Similarly, smileThe setup for it laststhe threat travels virally from person to person, progressing relentlessly toward the next victim, wearing different faces and turning everyone in the protagonist’s life into a potential threat. but instead of feeling like an imitator, smile It uses familiarity to heighten the sense of danger to the point where viewers can no longer trust the person on screen to be human.
the human element smile It’s as carefully calibrated as the jump scares, in ways designed to keep the audience worried when they don’t flinch. Finn incorporates vulnerable and potential victims into the story: longtime horror fans will know Rose has a pet cat, Holly has a cute seven-year-old boy, or the ex Joel who helped Rose. I know you worry when you find out you have (Kyle Gallner). Her sensitive, open her heart and still in love with her. (Kal Penn also appears as Rose’s supervisor, a role specifically designed to provide targets for mayhem. Setting an especially rich emotional foundation between them. smile Preparing for disaster is painfully efficient. It’s bare-bones storytelling, with every new character and element designed to reinforce the sense of dread about who’s likely to die and how badly it’ll be.
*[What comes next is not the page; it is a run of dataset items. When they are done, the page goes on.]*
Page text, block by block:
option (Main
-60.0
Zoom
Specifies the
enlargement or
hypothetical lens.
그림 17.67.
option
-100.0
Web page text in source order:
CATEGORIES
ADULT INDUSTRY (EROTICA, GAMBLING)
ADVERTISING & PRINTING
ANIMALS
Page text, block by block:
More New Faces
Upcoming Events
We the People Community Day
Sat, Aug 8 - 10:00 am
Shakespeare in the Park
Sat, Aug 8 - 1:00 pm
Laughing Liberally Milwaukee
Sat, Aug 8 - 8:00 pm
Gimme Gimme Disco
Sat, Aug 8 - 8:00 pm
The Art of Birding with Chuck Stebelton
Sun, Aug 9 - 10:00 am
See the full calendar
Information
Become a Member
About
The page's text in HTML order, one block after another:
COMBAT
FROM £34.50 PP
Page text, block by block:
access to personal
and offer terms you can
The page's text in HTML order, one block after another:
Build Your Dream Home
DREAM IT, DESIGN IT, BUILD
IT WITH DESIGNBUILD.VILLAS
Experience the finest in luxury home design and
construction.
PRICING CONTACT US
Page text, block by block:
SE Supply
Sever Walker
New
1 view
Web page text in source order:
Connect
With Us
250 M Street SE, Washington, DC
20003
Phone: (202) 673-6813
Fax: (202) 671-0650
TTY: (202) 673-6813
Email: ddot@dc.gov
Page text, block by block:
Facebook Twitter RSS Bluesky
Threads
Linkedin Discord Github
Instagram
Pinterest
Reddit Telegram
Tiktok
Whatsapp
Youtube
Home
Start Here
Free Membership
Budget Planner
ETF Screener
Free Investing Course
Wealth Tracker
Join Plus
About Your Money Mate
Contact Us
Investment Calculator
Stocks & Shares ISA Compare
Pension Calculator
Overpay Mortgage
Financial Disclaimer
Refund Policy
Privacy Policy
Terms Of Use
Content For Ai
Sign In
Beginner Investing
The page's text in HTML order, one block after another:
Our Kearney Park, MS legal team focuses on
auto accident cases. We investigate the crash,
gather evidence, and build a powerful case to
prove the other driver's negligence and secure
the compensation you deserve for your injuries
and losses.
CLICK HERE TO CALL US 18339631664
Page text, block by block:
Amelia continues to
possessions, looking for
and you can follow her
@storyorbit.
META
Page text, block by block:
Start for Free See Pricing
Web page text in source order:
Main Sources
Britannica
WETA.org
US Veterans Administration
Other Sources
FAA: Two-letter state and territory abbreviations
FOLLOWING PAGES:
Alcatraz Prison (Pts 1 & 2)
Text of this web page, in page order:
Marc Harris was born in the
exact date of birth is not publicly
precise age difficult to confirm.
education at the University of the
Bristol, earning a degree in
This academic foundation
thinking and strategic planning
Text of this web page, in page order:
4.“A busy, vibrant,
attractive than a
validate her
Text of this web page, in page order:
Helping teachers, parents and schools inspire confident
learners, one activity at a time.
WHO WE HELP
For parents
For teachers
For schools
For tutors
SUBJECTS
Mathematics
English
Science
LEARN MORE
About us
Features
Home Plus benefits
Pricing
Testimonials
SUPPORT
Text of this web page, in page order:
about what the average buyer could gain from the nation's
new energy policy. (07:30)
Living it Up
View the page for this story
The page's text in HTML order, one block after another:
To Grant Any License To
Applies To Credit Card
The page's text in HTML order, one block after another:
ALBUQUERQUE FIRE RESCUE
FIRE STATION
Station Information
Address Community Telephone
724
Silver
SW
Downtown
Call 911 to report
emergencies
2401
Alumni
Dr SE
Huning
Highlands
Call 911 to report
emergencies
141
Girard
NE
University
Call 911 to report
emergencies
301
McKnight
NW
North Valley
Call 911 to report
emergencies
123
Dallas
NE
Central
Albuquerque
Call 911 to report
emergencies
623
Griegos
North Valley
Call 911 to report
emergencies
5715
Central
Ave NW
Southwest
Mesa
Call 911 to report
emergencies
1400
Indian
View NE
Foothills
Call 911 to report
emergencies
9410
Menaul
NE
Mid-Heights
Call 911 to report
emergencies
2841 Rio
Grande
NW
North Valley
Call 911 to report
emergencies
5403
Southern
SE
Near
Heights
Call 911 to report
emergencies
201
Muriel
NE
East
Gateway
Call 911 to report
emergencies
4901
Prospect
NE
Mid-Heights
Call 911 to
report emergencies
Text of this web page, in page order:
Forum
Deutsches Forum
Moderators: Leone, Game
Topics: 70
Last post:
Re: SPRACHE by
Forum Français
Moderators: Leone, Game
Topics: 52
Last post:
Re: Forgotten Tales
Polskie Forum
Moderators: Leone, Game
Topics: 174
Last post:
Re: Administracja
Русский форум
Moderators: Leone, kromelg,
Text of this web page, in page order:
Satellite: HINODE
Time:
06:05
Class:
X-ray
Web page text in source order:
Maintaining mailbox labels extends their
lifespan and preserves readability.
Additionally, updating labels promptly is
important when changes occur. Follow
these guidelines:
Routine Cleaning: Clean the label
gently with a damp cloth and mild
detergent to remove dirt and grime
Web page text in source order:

The film’s central theme also adds to the sense of dread. From the moment the officer abdicates his responsibility to investigate the grotesque death, he scorns the victim, saying, “She sounds crazy to me!” smile is about the stigma surrounding mental illness and the urge to deny or demonize those who manipulate it.
Finn finds fertile ground in the vast and presumably unfillable gap between victims and well-meaning bystanders. The audience’s sympathy will be directed towards Rose, who lives with fear that she doesn’t know how to fight. But it’s also easy to see why others find it uncomfortable trying to deal with women who are behaving erratically, even dangerously, while blaming some sort of incomprehensible fear demon. .
A deeper version of the film could be even more vague about Rose’s situation, leaving us with the question of whether she really was just having a psychotic episode, caused by stress, overwork, and justifiable trauma. There is. Finn chooses to avoid that path and makes it pretty clear that something supernatural is at work. It’s a reasonable choice to make with a movie that genuinely cares about the people who might suffer when it happens while letting it happen. smile of potential subtleties.
But there’s nothing wrong with a horror movie designed to terrorize an audience rather than play a game with them. As a writer and director, Finn seems to know that people can go to horror movies for a variety of reasons. I am doing a meaningful job.
smile It hits theaters on September 30th.